OBJECTIVE: The purpose of this study is to coevaluate resident technical errors and decision-making capabilities during placement of a subclavian central venous catheter (CVC). We hypothesize that there would be significant correlations between scenario-based decision-making skills and technical proficiency in central line insertion. We also predict residents would face problems in anticipating common difficulties and generating solutions associated with line placement.

DESIGN: Participants were asked to insert a subclavian central line on a simulator. After completion, residents were presented with a real-life patient photograph depicting CVC placement and asked to anticipate difficulties and generate solutions. Error rates were analyzed using chi-square tests and a 5% expected error rate. Correlations were sought by comparing technical errors and scenario-based decision-making skills.

SETTING: This study was performed at 7 tertiary care centers.

PARTICIPANTS: Study participants (N = 46) largely consisted of first-year research residents who could be followed longitudinally. Second-year research and clinical residents were not excluded.

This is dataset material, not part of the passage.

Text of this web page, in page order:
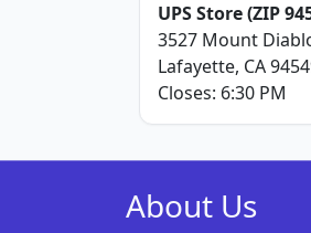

RESULTS: In total, 6 checklist errors were committed more often than anticipated. Residents committed an average of 1.9 errors, significantly more than the 1 error, at most, per person expected (t(44) = 3.82, p < 0.001). The most common error was performance of the procedure steps in the wrong order (28.5%, p < 0.001). Some of the residents (24%) had no errors, 30% committed 1 error, and 46 % committed more than 1 error. The number of technical errors committed negatively correlated with the total number of commonly identified difficulties and generated solutions (r (33) = -0.429, p = 0.021, r (33) = -0.383, p = 0.044, respectively).

CONCLUSIONS: Almost half of the surgical residents committed multiple errors while performing subclavian CVC placement. The correlation between technical errors and decision-making skills suggests a critical need to train residents in both technique and error management.

Reference:

Nathwani, J.N., Fiers, R.M., Ray, R.D., Witt, A.K., Law, K.E., DiMarco, S. and Pugh, C.M. (2016) Relationship Between Technical Errors and Decision-Making Skills in the Junior Resident. Journal of Surgical Education. September 23rd. [Epub ahead of print].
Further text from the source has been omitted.